# Residential Roofing Production Rates



## RoofingMarketer (Nov 15, 2013)

I am a product manager for a roofing products distributor and I'm doing some market research on typical production rates in the residential roofing market. I read recently on roofcalc.org that for an average residential roof (asphalt, rip and install on a ranch house) of 15sq that a crew of 6 could complete the job in 8 hours. If you do the math you arrive at a number of 0.09 hrs per worker per square or 0.3 sq per worker per hour.

I know there are a lot of assumptions in the numbers above but from what I've read and from the contractors I've talked to it seems pretty solid. What I'm trying to understand is the breakdown between the tear-off and the install rates. I'd like to be able to arrive at average/typical values for the following:

How long it takes for a single man to tear off a square (single layer) and vice versa how many squares a single man can tear off per hour.

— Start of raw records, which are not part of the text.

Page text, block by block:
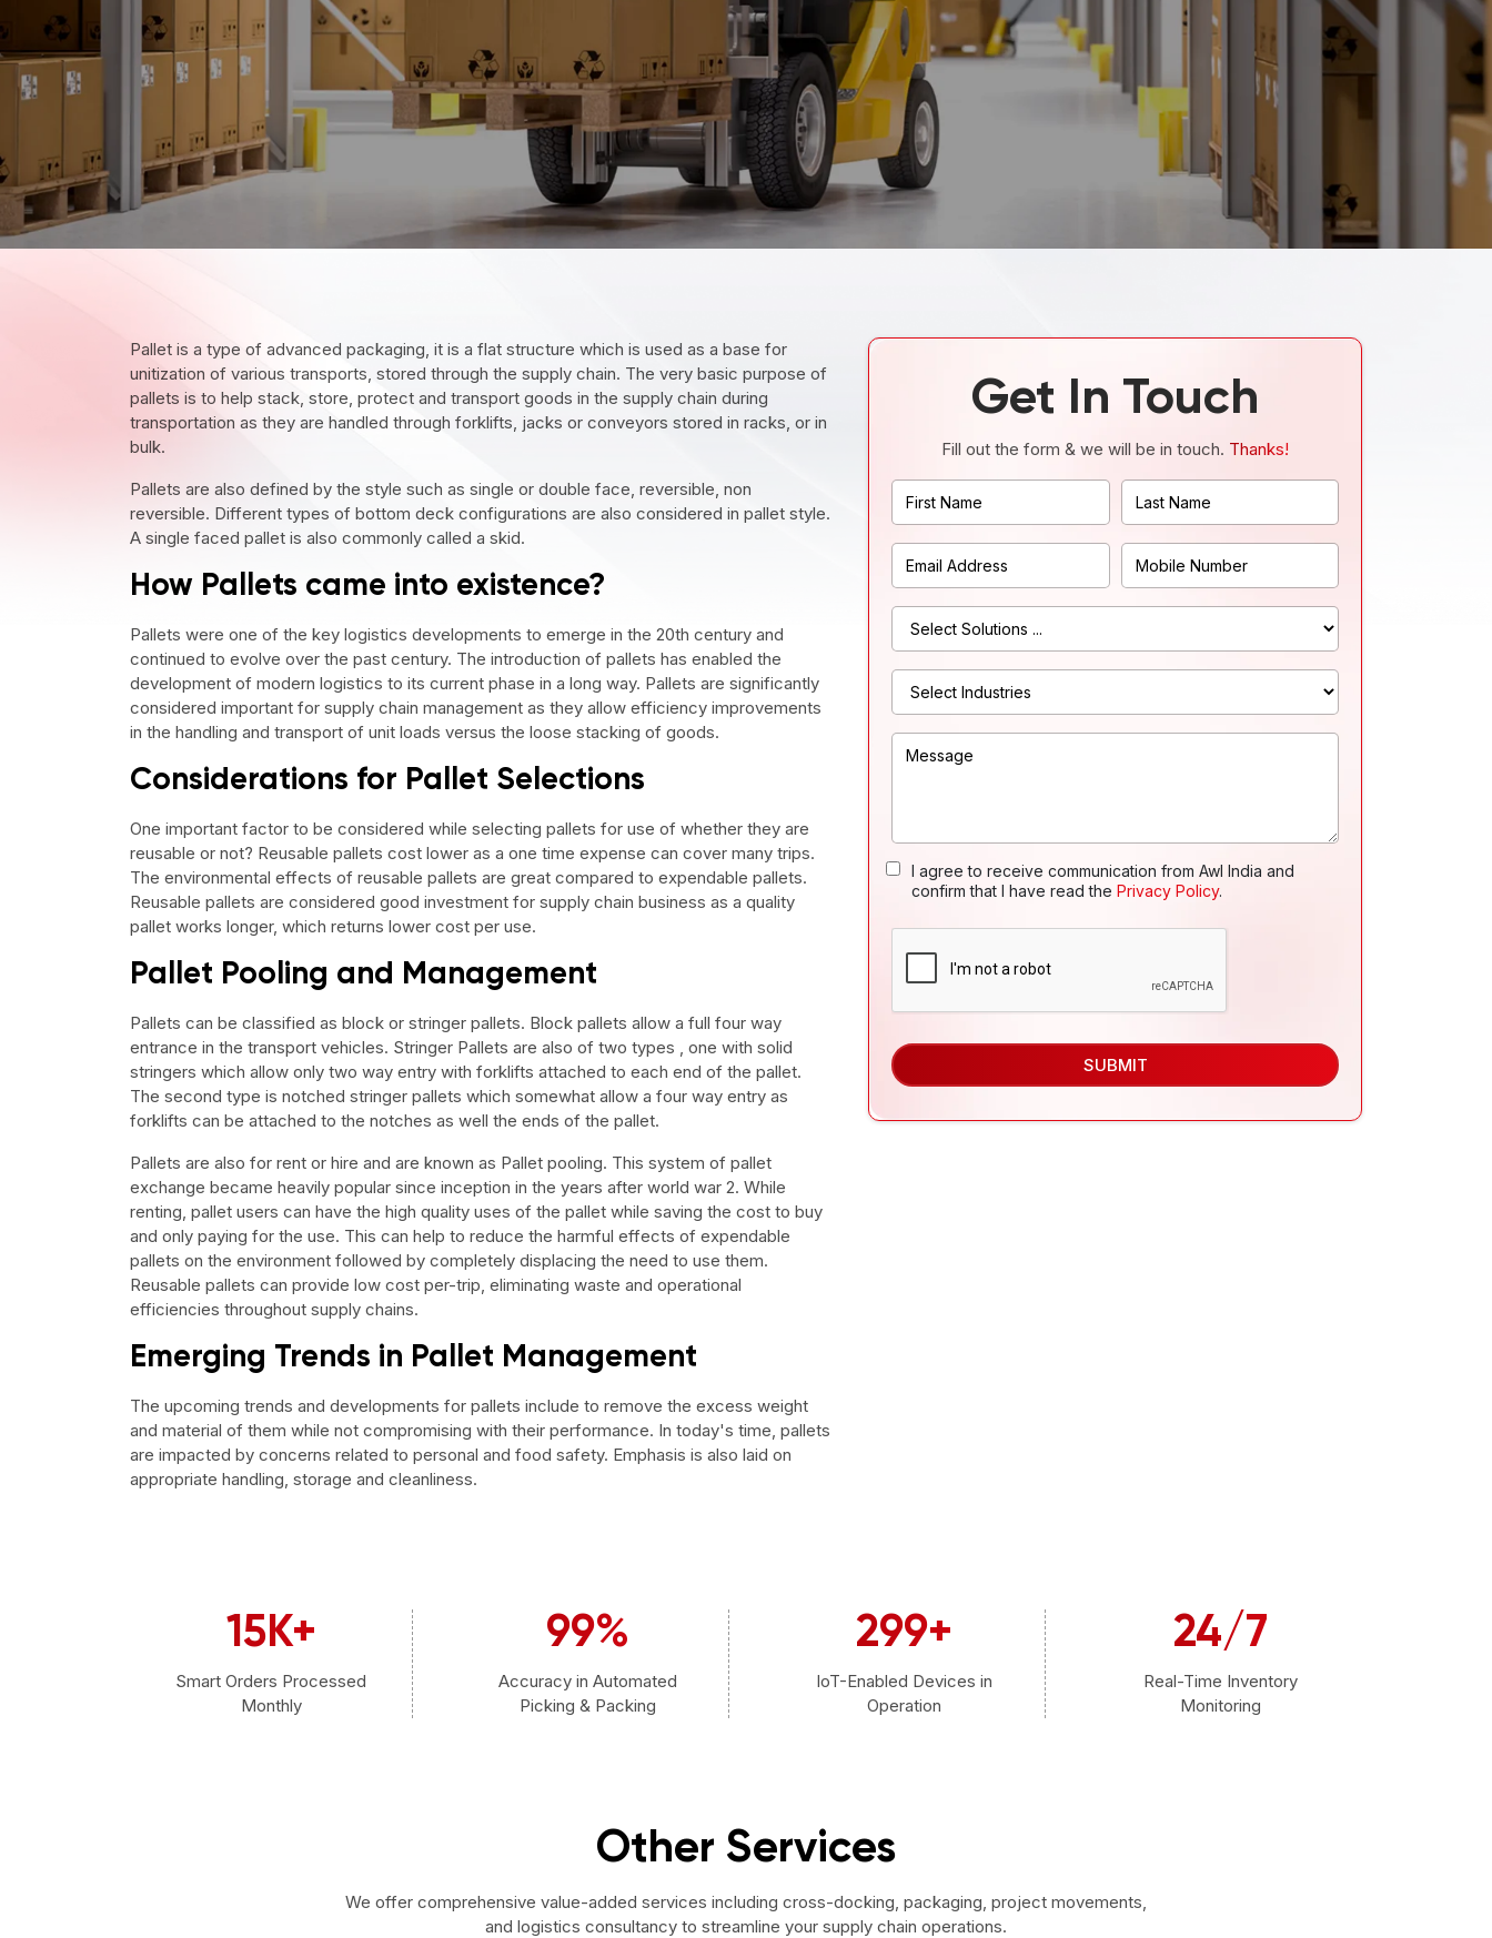
Pallet is a type of advanced packaging, it is a flat structure which is used as a base for
unitization of various transports, stored through the supply chain. The very basic purpose of
pallets is to help stack, store, protect and transport goods in the supply chain during
transportation as they are handled through forklifts, jacks or conveyors stored in racks, or in
bulk.
Pallets are also defined by the style such as single or double face, reversible, non
reversible. Different types of bottom deck configurations are also considered in pallet style.
A single faced pallet is also commonly called a skid.
How Pallets came into existence?
Pallets were one of the key logistics developments to emerge in the 20th century and
continued to evolve over the past century. The introduction of pallets has enabled the
development of modern logistics to its current phase in a long way. Pallets are significantly
considered important for supply chain management as they allow efficiency improvements
in the handling and transport of unit loads versus the loose stacking of goods.
Considerations for Pallet Selections
One important factor to be considered while selecting pallets for use of whether they are
reusable or not? Reusable pallets cost lower as a one time expense can cover many trips.
The environmental effects of reusable pallets are great compared to expendable pallets.
Reusable pallets are considered good investment for supply chain business as a quality
pallet works longer, which returns lower cost per use.
Pallet Pooling and Management
Pallets can be classified as block or stringer pallets. Block pallets allow a full four way
entrance in the transport vehicles. Stringer Pallets are also of two types , one with solid
stringers which allow only two way entry with forklifts attached to each end of the pallet.
The second type is notched stringer pallets which somewhat allow a four way entry as
forklifts can be attached to the notches as well the ends of the pallet.
Pallets are also for rent or hire and are known as Pallet pooling. This system of pallet
exchange became heavily popular since inception in the years after world war 2. While
renting, pallet users can have the high quality uses of the pallet while saving the cost to buy
and only paying for the use. This can help to reduce the harmful effects of expendable
pallets on the environment followed by completely displacing the need to use them.
Reusable pallets can provide low cost per-trip, eliminating waste and operational
efficiencies throughout supply chains.
Emerging Trends in Pallet Management
The upcoming trends and developments for pallets include to remove the excess weight
and material of them while not compromising with their performance. In today's time, pallets
are impacted by concerns related to personal and food safety. Emphasis is also laid on
appropriate handling, storage and cleanliness.
Get In Touch
Fill out the form & we will be in touch. Thanks!
I agree to receive communication from Awl India and
confirm that I have read the Privacy Policy.
SUBMIT
15K+
Smart Orders Processed
Monthly
99%
Accuracy in Automated
Picking & Packing
300+
IoT-Enabled Devices in
Operation
24/7
Real-Time Inventory
Monitoring
Other Services
We offer comprehensive value-added services including cross-docking, packaging, project movements,
and logistics consultancy to streamline your supply chain operations.

How long it takes for a single man to install a square and vice versa how many squares a single man can install per hour.

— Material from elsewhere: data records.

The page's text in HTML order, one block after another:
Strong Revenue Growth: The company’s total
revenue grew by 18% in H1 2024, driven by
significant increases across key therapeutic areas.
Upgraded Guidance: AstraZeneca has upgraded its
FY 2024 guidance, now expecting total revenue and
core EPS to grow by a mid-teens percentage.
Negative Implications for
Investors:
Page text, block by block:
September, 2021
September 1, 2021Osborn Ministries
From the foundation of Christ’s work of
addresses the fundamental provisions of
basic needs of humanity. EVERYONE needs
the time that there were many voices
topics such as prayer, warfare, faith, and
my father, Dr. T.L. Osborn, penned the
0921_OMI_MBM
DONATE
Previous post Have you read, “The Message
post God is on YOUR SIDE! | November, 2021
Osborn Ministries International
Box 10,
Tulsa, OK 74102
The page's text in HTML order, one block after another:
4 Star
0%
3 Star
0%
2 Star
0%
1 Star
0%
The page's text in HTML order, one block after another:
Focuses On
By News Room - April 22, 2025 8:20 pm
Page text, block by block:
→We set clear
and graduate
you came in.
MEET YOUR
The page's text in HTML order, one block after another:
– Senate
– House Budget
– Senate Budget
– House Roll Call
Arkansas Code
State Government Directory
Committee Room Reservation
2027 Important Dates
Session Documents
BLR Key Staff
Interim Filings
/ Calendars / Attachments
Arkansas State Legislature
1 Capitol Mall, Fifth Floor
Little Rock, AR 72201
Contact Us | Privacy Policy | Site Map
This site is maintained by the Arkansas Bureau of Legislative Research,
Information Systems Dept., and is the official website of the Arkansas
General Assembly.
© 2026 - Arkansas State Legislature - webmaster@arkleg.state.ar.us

I'm hoping that some of you can help me based on your experience. How long would it take your typical crew (please tell me how many guys are doing the work) to do the tear-off on a 15sq roof versus how long it would take them to install the new roof? Let's assume that there is no simultaneous tear-off/installation activity going on. Once I have those numbers I can crunch the rest. Thanks in advance for any input!


----------



## roofermann (Jul 7, 2012)

On a walkable (-6/12) with close access for the dump and 1 layer to tear off and no wood to fix or chimneys to flash, we can do a 22 sgr in 8hrs with 5 guys.:thumbup:


----------